Cellular molecular and proteomic profiling deciphers the SIRT1 controlled cell death pathways in esophageal adenocarcinoma cells

•World-wide esophageal cancer incidence and mortality warrants novel intervention strategies.•The epigenetic modulator SIRT1, a histone deacetylase plays a key role in promoting neoplastic progression.•SIRT1 inhibition by sirtinol reveals signature entities at cellular, molecular and protein level to combat esophageal adenocarcinoma.•Inhibition of SIRT1 induced apoptotic signaling includes caspase expression and changes in BCl-2 levels.•Proteomic profiling highlighted an array of cellular entities modulated by SIRT1 that has potential for developing novel translational strategies against esophageal adenocarcinoma. Worldwide prevalence of esophageal adenocarcinomas with high rates of mortality coupled with increased mutations in esophageal cells warrants investigation to understand deregulation of cell signaling pathways leading to cancer.

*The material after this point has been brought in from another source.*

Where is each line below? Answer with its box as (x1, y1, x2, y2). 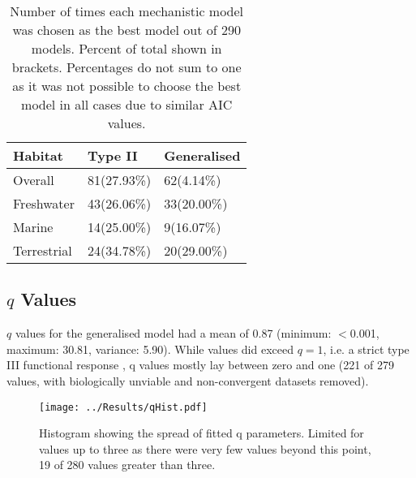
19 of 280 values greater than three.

To this end, the current study was undertaken to unravel the cell death signatures using the model human esophageal adenocarcinoma cell line-OE33. The strategy involved targeting the key epigenetic modulator SIRT1, a histone deacetylase by a small molecule inhibitor - sirtinol. Sirtinol induced a dose-dependent inhibition of cell viability under both normoxic and hypoxic conditions with long term impact on proliferation as shown by clonogenic assays. Signature apoptotic signaling pathways including caspase activation and decreased Bcl-2 were observed. Proteomic analysis highlighted an array of entities affected including molecules involved in replication, transcription, protein synthesis, cell division control, stress-related proteins, spliceosome components, protein processing and cell detoxification/degradation systems. Importantly, the stoichiometry of the fold changes of the affected proteins per se could govern the cell death phenotype by sirtinol. Sirtinol could also potentially curb resistant and recurrent tumors that reside in hypoxic environments. Overall, in addition to unraveling the cellular, molecular and proteomics basis of SIRT1 inhibition, the findings open up avenues for designing novel strategies against esophageal adenocarcinoma.